◆ EXERCISE DETAILS
Beginning with the line that has "一个小型C++项目可能还有十几个类，各类之间还存在复杂的依赖关系。其中 [220, 667]" and ending with the line that has "experience. [62, 1110, 125, 1124]", retype the entries below exactly, except for the pictures.

[Source data]
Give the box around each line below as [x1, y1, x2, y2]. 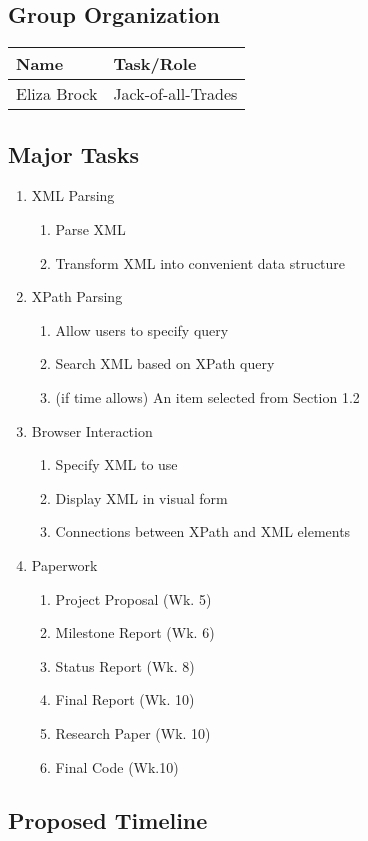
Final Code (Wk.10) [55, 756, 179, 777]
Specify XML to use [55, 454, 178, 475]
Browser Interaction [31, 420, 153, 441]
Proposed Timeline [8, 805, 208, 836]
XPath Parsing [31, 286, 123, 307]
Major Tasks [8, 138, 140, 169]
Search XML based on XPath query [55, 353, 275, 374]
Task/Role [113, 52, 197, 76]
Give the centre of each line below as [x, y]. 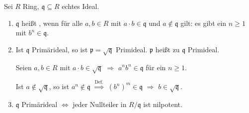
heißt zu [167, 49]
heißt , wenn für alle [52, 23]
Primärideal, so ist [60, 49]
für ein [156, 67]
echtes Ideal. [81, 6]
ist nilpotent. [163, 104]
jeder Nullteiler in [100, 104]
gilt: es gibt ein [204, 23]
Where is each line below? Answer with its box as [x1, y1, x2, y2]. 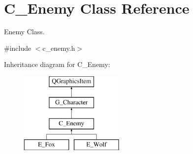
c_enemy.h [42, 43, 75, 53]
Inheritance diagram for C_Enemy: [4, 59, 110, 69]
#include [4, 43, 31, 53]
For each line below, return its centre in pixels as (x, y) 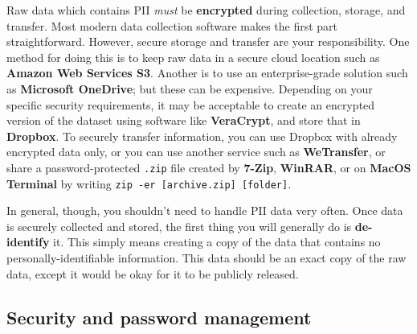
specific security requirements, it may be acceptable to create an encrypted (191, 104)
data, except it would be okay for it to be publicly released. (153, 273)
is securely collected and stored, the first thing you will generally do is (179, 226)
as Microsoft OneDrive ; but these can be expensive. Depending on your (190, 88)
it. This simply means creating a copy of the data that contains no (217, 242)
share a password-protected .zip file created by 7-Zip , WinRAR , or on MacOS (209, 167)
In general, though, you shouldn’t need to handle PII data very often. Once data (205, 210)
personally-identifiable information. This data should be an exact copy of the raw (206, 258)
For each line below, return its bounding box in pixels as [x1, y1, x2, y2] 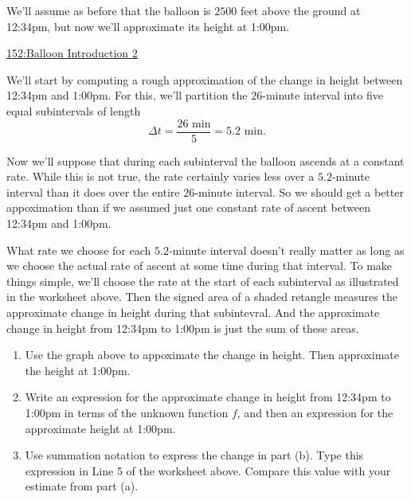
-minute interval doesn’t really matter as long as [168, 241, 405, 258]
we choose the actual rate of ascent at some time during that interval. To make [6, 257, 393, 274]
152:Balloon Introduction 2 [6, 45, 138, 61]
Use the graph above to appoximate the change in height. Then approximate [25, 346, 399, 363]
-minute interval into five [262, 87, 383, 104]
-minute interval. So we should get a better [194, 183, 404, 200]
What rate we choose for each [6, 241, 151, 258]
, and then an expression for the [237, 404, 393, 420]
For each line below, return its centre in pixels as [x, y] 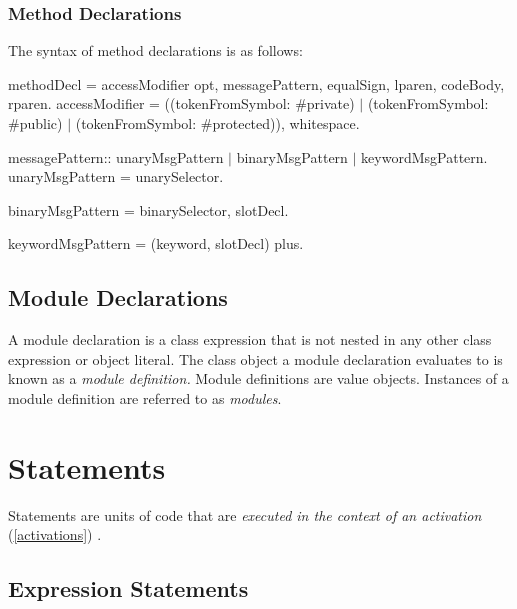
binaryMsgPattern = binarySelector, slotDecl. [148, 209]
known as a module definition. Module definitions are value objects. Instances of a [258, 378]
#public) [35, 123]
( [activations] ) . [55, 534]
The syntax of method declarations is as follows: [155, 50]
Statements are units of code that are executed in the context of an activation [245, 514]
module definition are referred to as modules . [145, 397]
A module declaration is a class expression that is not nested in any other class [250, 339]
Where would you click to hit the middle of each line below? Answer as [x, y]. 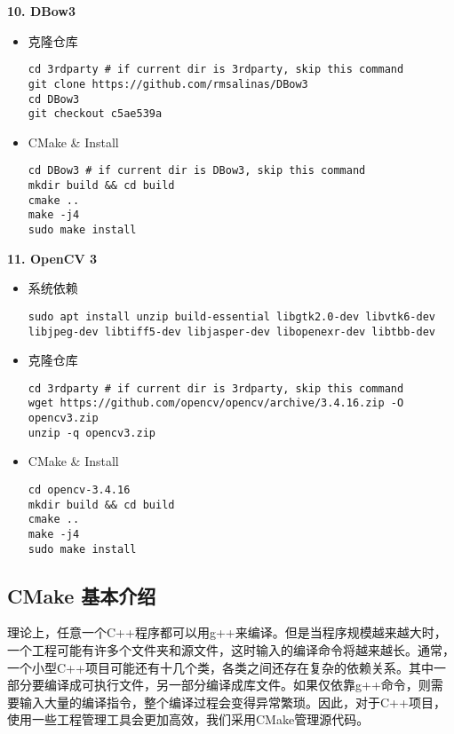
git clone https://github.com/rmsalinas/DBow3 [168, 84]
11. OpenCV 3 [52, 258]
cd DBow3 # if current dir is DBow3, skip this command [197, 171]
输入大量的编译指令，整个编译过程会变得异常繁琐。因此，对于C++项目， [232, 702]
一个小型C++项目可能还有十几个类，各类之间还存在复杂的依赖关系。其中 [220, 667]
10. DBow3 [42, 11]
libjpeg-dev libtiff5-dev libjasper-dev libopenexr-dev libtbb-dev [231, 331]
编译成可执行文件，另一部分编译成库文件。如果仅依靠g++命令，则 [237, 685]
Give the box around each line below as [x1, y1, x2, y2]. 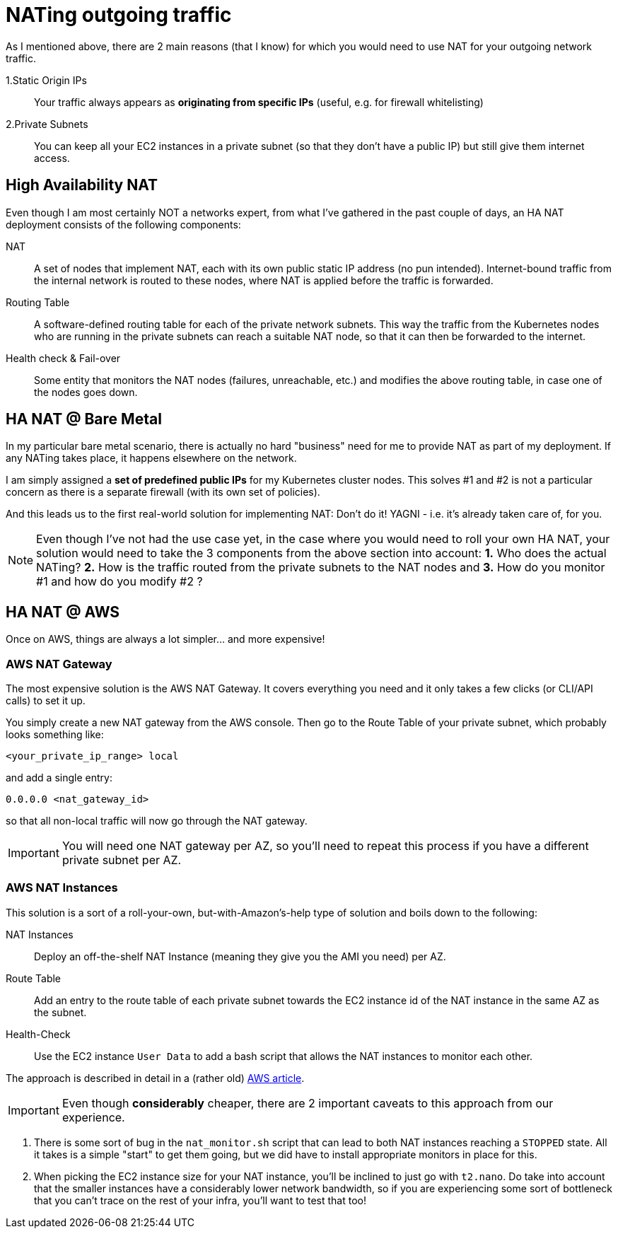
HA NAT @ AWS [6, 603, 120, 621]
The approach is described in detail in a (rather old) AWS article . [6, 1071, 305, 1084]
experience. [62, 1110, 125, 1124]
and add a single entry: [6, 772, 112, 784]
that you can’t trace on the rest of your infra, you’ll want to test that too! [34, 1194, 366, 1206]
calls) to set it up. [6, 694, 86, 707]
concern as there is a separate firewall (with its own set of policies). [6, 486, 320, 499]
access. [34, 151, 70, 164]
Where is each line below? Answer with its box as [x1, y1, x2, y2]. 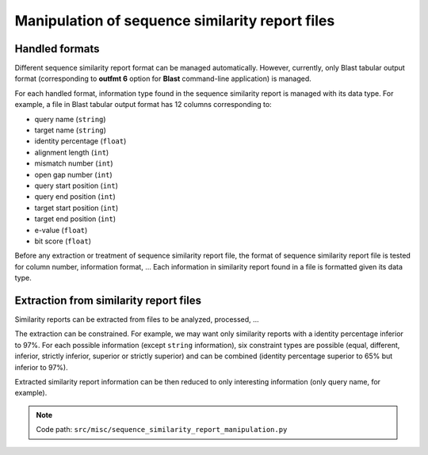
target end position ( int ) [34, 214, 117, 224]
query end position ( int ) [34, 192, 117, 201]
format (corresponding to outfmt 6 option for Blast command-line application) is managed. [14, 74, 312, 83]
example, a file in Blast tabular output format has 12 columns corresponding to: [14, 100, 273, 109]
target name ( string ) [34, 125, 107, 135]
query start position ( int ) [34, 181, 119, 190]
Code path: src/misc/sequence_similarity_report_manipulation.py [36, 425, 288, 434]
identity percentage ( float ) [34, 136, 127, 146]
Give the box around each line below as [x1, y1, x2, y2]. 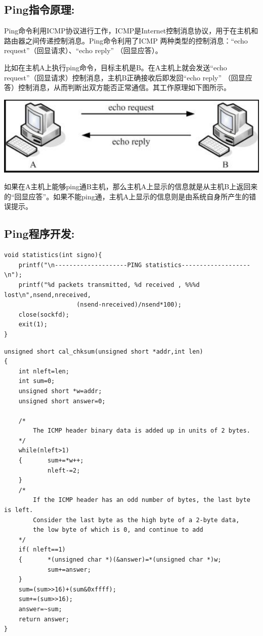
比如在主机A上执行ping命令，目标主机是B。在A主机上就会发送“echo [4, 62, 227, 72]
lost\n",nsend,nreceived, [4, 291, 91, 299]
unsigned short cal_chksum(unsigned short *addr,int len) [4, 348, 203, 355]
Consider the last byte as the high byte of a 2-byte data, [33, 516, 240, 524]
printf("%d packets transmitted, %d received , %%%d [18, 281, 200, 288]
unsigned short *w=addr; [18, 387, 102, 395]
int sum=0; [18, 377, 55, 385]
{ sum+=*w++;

◆ TASK RESPONSE
一个小型C++项目可能还有十几个类，各类之间还存在复杂的依赖关系。其中 [220, 667]
10. DBow3 [42, 11]
libjpeg-dev libtiff5-dev libjasper-dev libopenexr-dev libtbb-dev [231, 331]
编译成可执行文件，另一部分编译成库文件。如果仅依靠g++命令，则 [237, 685]
Give the box around each line below as [x1, y1, x2, y2]. 
HA NAT @ AWS [6, 603, 120, 621]
The approach is described in detail in a (rather old) AWS article . [6, 1071, 305, 1084]
experience. [62, 1110, 125, 1124]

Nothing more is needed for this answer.